Dispensationalism is a theological system of interpreting the Bible that was first espoused by John Nelson Darby. Dispensationalism maintains that history is divided into multiple ages or "dispensations" in which God acts with humanity in different ways. Dispensationalists generally maintain beliefs in premillennialism, a future restoration of Israel, and a rapture that will happen before the second coming, generally seen as happening before the tribulation. The term "dispensationalism" itself was coined by a critic of the system, Philip Mauro, in 1926.

Theology

Progressive revelation

Progressive revelation is the doctrine in some forms of Christianity that each successive book of the Bible provides further revelation of God and his program. For instance, the theologian Charles Hodge wrote:

The New Testament writings, then, contain additional information regarding God and his program beyond the writings of the Old Testament.

Disagreement exists between covenant theology and dispensationalism regarding the meaning of revelation. Covenant theology views the New Testament as the key to interpreting the Old Testament. Therefore, concepts such as the biblical covenants and promises to Israel are believed to be interpreted by the New Testament as applying to the church.

Dispensationalism holds that both the Old Testament and New Testament are interpreted using literal grammatical-historical interpretation. As a result, they reject the idea that the meaning of the Old Testament was hidden and that the New Testament can alter the straightforward meaning of the Old Testament. Their view of progressive revelation is that the New Testament contains new information which can build on the Old Testament but cannot change its meaning.

Distinction between Israel and the Church
Dispensationalists profess that there exists a historic and demographic distinction between Israel and the Christian Church. For dispensationalists, Israel is an ethnic nation consisting of Hebrews (Israelites), beginning with Abraham. The Church, on the other hand, consists of all saved individuals in this present dispensation—i.e., from the "birth of the Church" in Acts until the time of the rapture. According to progressive dispensationalism in contrast to the older forms, the distinction between Israel and the Church is not mutually exclusive, as there is a recognized overlap between the two. The overlap includes Jewish Christians like James, brother of Jesus, who integrated Jesus' teachings into the Jewish faith, and Christians of Jewish ethnicity who held varying opinions on compliance with Mosaic law, like Saint Peter and Paul the Apostle.
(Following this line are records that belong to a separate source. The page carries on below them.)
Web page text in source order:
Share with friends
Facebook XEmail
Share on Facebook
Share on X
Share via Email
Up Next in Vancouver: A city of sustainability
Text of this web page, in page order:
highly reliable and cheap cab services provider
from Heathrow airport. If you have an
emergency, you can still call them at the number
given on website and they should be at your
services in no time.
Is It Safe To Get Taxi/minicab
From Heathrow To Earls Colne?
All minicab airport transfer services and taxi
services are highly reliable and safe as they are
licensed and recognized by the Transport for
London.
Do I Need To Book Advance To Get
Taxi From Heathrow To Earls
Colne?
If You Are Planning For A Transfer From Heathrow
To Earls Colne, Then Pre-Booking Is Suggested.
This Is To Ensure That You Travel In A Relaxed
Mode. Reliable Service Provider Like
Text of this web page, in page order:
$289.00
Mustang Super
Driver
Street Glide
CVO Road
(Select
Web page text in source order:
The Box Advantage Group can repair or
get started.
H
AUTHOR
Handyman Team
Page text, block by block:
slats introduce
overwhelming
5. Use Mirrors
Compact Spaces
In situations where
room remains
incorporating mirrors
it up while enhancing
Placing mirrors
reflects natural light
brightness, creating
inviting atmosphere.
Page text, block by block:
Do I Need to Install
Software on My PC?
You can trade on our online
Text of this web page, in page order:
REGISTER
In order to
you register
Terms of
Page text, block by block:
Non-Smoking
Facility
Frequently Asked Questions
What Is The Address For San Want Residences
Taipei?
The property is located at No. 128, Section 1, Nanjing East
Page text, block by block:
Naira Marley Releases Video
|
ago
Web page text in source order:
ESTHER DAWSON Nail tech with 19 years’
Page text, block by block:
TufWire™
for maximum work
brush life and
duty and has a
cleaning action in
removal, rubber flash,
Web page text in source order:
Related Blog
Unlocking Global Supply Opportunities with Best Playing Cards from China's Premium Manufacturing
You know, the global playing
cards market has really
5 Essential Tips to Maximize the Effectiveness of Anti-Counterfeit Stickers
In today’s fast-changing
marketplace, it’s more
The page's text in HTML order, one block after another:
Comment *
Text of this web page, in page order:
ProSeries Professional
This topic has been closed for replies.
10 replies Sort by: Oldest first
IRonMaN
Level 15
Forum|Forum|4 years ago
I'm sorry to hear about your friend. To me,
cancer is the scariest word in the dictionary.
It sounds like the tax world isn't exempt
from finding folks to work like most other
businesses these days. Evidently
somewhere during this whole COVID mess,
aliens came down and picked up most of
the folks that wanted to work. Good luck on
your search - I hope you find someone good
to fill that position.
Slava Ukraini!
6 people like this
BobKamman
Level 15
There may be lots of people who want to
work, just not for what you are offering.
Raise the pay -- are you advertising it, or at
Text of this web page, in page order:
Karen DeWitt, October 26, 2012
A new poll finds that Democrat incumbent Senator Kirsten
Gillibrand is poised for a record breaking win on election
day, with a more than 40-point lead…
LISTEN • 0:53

Classical dispensationalists refer to the present-day Church as a "parenthesis" or temporary interlude in the progress of Israel's prophesied history. Progressive dispensationalism "softens" the Church/Israel distinction by seeing some Old Testament promises as expanded by the New Testament to include the Church. However, progressives never view this expansion as replacing promises to its original audience, Israel. Dispensationalists believe that Israel as a nation will embrace Jesus as their messiah toward the end of the Great Tribulation, right before the Second Coming.

Start of the Church Age 
Classic dispensationalism began with John Nelson Darby. Darby was succeeded by the theologian C. I. Scofield, the Bible teacher Harry A. Ironside, Lewis Sperry Chafer, William R. Newell, and Miles J. Stanford, each of whom identified Pentecost (Acts 2) with the start of the Church as distinct from Israel; this may be referred to as the "Acts 2" position. Other Acts 2 Pauline dispensationalists include R. B. Shiflet, Roy A. Huebner, and Carol Berubee.

In contrast, Grace Movement Dispensationalists believe that the church started later in Acts and emphasize the beginning of the church with the ministry of Paul. Advocates of this "mid-Acts" position identify the start of the church occurring between the salvation of Saul in Acts 9 and the Holy Spirit's commissioning of Paul in Acts 13.
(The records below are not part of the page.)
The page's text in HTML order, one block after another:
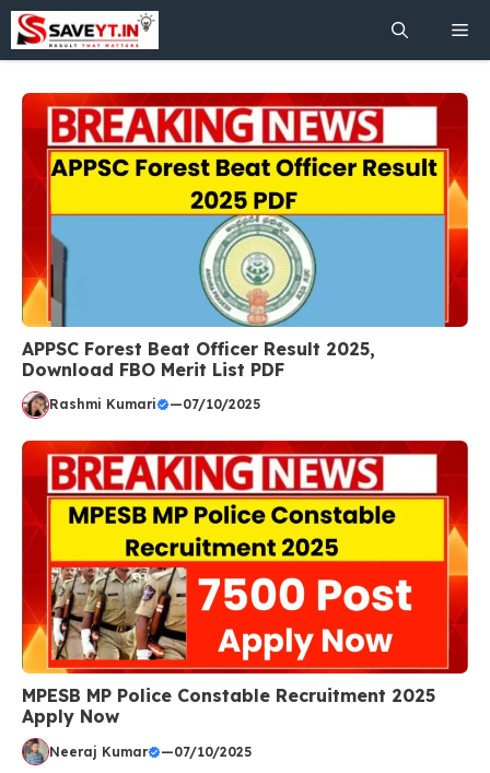
Skip
content
APPSC Forest Beat Officer Result 2025,
Download FBO Merit List PDF
Rashmi Kumari —07/10/2025
MPESB MP Police Constable Recruitment 2025
Apply Now
Neeraj Kumar —07/10/2025
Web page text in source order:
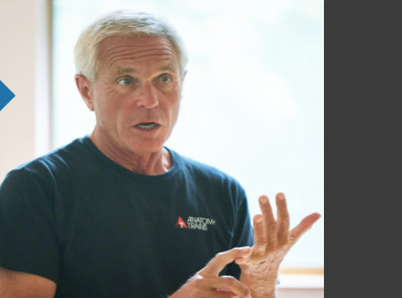
Chiropractic
LMT(129)
Osteopath(122)
Personal Trainers
Physical Therapist
Pilates (95)
Structural Integrator / Bodyworker
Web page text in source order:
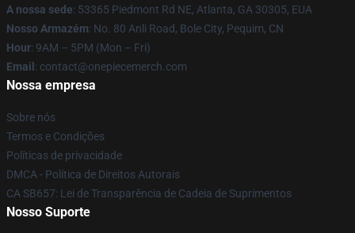
A nossa sede: 53365 Piedmont Rd NE, Atlanta, GA 30305, EUA
Nosso Armazém: No. 80 Anli Road, Bole City, Pequim, CN
Hour: 9AM – 5PM (Mon – Fri)
Email : contact@onepiecemerch.com
Nossa empresa
Sobre nós
Termos e Condições
Políticas de privacidade
DMCA - Política de Direitos Autorais
CA SB657: Lei de Transparência de Cadeia de Suprimentos
Nosso Suporte
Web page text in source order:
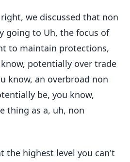
we discussed that non
going to Uh, the focus of
to maintain protections,
potentially over trade
know, an overbroad non
be, you know,
thing as a, uh, non
the highest level you can't
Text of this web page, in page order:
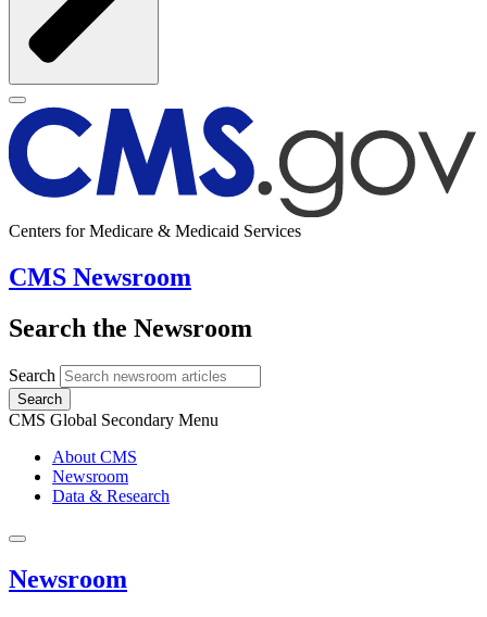
Centers for Medicare & Medicaid Services
CMS Newsroom
Search the Newsroom
Search
Search
CMS Global Secondary Menu
About CMS
Newsroom
Data & Research
Newsroom
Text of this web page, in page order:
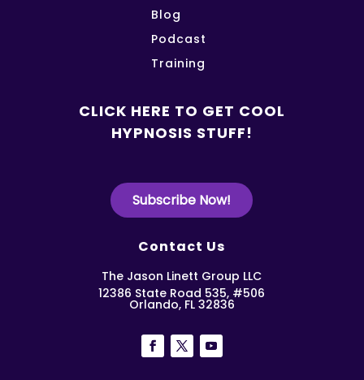
Blog
Podcast
Training
CLICK HERE TO GET COOL
HYPNOSIS STUFF!
Subscribe Now!
Contact Us
The Jason Linett Group LLC
12386 State Road 535, #506
Orlando, FL 32836
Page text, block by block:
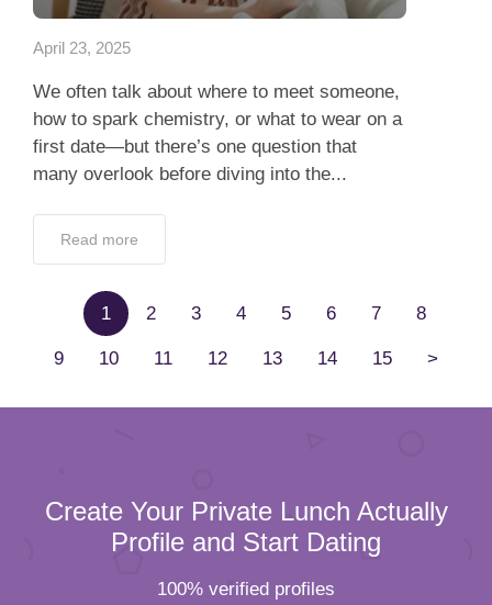
April 23, 2025
We often talk about where to meet someone,
how to spark chemistry, or what to wear on a
first date—but there’s one question that
many overlook before diving into the...
Read more
1 2 3 4 5 6 7 8
9 10 11 12 13 14 15 >
Create Your Private Lunch Actually
Profile and Start Dating
100% verified profiles
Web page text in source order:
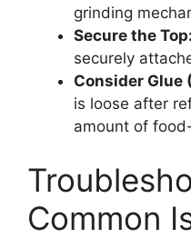
grinding
Secure the Top:
securely
Consider Glue
is loose after
amount of
Common
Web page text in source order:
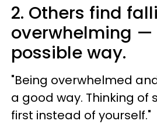
2. Others find
overwhelming —
possible way.
"Being overwhelmed
a good way. Thinking of
first instead of yourself."

The "Acts 28" position posits that the church began in Acts chapter 28 where the Apostle Paul quotes Isaiah 6:9-10 concerning the blindness of Israel, announcing that the salvation of God is sent to the Gentile world (Acts 28:28).

Premillennial dispensationalism 
Premillennial dispensationalists affirm a future, literal 1,000-year reign of Jesus Christ (Revelation 20:6), which merges with and continues on to the eternal state in the "new heavens and the new earth" (Revelation 21). They claim that the millennial kingdom will be theocratic in nature and not mainly soteriological, as it is considered by George Eldon Ladd and others with a non-dispensational form of premillennialism.
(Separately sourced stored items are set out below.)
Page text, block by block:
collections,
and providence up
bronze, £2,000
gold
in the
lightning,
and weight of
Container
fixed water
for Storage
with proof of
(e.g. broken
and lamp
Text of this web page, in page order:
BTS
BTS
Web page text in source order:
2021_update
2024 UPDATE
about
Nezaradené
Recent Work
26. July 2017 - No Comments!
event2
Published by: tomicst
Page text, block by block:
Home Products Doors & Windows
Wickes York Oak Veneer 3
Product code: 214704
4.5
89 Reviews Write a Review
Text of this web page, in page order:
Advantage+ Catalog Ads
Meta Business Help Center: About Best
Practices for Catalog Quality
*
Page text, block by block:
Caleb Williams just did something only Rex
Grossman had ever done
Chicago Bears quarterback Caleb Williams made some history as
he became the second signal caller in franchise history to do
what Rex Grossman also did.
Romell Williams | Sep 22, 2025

The vast majority of dispensationalists profess a pretribulation rapture, with small minorities professing to either a mid-tribulation, or post-tribulation rapture.

Dispensations 
The number of dispensations vary typically from three to eight. The typical seven-dispensation scheme is as follows:
 Innocence — Adam under probation prior to the Fall of Man. Ends with expulsion from the Garden of Eden in Genesis 3. Some refer to this period as the Adamic period or the dispensation of the Adamic covenant or Adamic law.
 Conscience — From the Fall to the Great Flood. Ends with the worldwide deluge.
 Human Government — After the Great Flood, humanity is responsible to enact the death penalty.  Ends with the dispersion at the Tower of Babel. Some use the term Noahide law in reference to this period of dispensation.
 Promise — From Abraham to Moses. Ends with the refusal to enter Canaan and the 40 years of unbelief in the wilderness. Some use the terms Abrahamic law or Abrahamic covenant in reference to this period of dispensation.
 Law — From Moses to the crucifixion of Jesus Christ. Ends with the scattering of Israel in AD70. Some use the term Mosaic law in reference to this period of dispensation.
 Grace — From the cross to the rapture of the church seen by some groups as being present in 1 Thessalonians and the Book of Revelation. The rapture is followed by wrath of God constituting the Great Tribulation. Some use the term Age of Grace or the Church Age for this dispensation.
 Millennial Kingdom — A 1000 year reign of Christ on earth (), centered in Jerusalem, ending with God's judgment on the final rebellion.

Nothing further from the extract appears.